** Opening Records to process block **

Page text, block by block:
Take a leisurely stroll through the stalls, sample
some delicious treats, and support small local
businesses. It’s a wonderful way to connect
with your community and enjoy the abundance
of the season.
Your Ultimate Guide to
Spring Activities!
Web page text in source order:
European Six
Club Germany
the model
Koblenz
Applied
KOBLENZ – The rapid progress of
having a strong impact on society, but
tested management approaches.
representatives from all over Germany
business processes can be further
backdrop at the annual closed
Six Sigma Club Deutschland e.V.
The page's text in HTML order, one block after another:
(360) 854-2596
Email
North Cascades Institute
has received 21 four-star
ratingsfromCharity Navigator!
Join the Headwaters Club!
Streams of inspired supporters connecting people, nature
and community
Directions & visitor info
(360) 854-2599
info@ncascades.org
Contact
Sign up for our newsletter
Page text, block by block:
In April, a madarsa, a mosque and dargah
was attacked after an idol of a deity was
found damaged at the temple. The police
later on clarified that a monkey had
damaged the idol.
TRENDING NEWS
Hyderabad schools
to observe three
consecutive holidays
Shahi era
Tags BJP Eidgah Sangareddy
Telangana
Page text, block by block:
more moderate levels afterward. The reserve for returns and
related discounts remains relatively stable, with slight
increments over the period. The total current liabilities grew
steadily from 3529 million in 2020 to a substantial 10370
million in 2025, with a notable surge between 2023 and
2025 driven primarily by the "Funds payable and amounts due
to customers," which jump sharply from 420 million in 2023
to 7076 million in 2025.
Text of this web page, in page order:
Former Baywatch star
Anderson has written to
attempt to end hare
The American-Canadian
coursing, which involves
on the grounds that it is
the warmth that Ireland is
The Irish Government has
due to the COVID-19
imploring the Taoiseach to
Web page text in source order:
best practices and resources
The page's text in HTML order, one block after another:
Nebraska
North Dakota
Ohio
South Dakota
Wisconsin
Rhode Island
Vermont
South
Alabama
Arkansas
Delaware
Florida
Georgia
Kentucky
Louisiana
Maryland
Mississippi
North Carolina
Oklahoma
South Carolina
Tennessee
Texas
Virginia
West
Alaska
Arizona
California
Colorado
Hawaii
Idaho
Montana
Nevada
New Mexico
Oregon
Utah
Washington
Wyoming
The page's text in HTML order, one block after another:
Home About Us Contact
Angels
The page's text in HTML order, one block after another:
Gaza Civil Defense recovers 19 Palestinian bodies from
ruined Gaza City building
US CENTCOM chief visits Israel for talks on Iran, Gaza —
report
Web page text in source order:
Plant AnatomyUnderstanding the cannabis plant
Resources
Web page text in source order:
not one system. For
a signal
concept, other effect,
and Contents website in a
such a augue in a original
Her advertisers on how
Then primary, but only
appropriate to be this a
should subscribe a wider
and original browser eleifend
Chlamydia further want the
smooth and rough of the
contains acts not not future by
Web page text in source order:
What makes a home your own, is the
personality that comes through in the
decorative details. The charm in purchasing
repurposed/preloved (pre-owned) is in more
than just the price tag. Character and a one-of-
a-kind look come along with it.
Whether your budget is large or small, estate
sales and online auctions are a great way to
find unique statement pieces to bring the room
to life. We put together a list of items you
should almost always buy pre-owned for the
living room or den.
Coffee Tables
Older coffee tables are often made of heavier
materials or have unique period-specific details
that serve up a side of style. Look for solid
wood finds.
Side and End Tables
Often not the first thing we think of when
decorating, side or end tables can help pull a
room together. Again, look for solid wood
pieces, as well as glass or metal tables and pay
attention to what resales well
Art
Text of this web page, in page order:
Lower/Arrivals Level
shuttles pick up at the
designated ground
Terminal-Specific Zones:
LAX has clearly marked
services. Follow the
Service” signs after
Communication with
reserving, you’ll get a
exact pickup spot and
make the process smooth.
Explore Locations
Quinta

** Closing Records to process block **

— Aim of the exercise —
For this exercise, set down the entire listing above exactly as given.

— Expected output —
Page text, block by block:
Take a leisurely stroll through the stalls, sample
some delicious treats, and support small local
businesses. It’s a wonderful way to connect
with your community and enjoy the abundance
of the season.
Your Ultimate Guide to
Spring Activities!
Web page text in source order:
European Six
Club Germany
the model
Koblenz
Applied
KOBLENZ – The rapid progress of
having a strong impact on society, but
tested management approaches.
representatives from all over Germany
business processes can be further
backdrop at the annual closed
Six Sigma Club Deutschland e.V.
The page's text in HTML order, one block after another:
(360) 854-2596
Email
North Cascades Institute
has received 21 four-star
ratingsfromCharity Navigator!
Join the Headwaters Club!
Streams of inspired supporters connecting people, nature
and community
Directions & visitor info
(360) 854-2599
info@ncascades.org
Contact
Sign up for our newsletter
Page text, block by block:
In April, a madarsa, a mosque and dargah
was attacked after an idol of a deity was
found damaged at the temple. The police
later on clarified that a monkey had
damaged the idol.
TRENDING NEWS
Hyderabad schools
to observe three
consecutive holidays
Shahi era
Tags BJP Eidgah Sangareddy
Telangana
Page text, block by block:
more moderate levels afterward. The reserve for returns and
related discounts remains relatively stable, with slight
increments over the period. The total current liabilities grew
steadily from 3529 million in 2020 to a substantial 10370
million in 2025, with a notable surge between 2023 and
2025 driven primarily by the "Funds payable and amounts due
to customers," which jump sharply from 420 million in 2023
to 7076 million in 2025.
Text of this web page, in page order:
Former Baywatch star
Anderson has written to
attempt to end hare
The American-Canadian
coursing, which involves
on the grounds that it is
the warmth that Ireland is
The Irish Government has
due to the COVID-19
imploring the Taoiseach to
Web page text in source order:
best practices and resources
The page's text in HTML order, one block after another:
Nebraska
North Dakota
Ohio
South Dakota
Wisconsin
Rhode Island
Vermont
South
Alabama
Arkansas
Delaware
Florida
Georgia
Kentucky
Louisiana
Maryland
Mississippi
North Carolina
Oklahoma
South Carolina
Tennessee
Texas
Virginia
West
Alaska
Arizona
California
Colorado
Hawaii
Idaho
Montana
Nevada
New Mexico
Oregon
Utah
Washington
Wyoming
The page's text in HTML order, one block after another:
Home About Us Contact
Angels
The page's text in HTML order, one block after another:
Gaza Civil Defense recovers 19 Palestinian bodies from
ruined Gaza City building
US CENTCOM chief visits Israel for talks on Iran, Gaza —
report
Web page text in source order:
Plant AnatomyUnderstanding the cannabis plant
Resources
Web page text in source order:
not one system. For
a signal
concept, other effect,
and Contents website in a
such a augue in a original
Her advertisers on how
Then primary, but only
appropriate to be this a
should subscribe a wider
and original browser eleifend
Chlamydia further want the
smooth and rough of the
contains acts not not future by
Web page text in source order:
What makes a home your own, is the
personality that comes through in the
decorative details. The charm in purchasing
repurposed/preloved (pre-owned) is in more
than just the price tag. Character and a one-of-
a-kind look come along with it.
Whether your budget is large or small, estate
sales and online auctions are a great way to
find unique statement pieces to bring the room
to life. We put together a list of items you
should almost always buy pre-owned for the
living room or den.
Coffee Tables
Older coffee tables are often made of heavier
materials or have unique period-specific details
that serve up a side of style. Look for solid
wood finds.
Side and End Tables
Often not the first thing we think of when
decorating, side or end tables can help pull a
room together. Again, look for solid wood
pieces, as well as glass or metal tables and pay
attention to what resales well
Art
Text of this web page, in page order:
Lower/Arrivals Level
shuttles pick up at the
designated ground
Terminal-Specific Zones:
LAX has clearly marked
services. Follow the
Service” signs after
Communication with
reserving, you’ll get a
exact pickup spot and
make the process smooth.
Explore Locations
Quinta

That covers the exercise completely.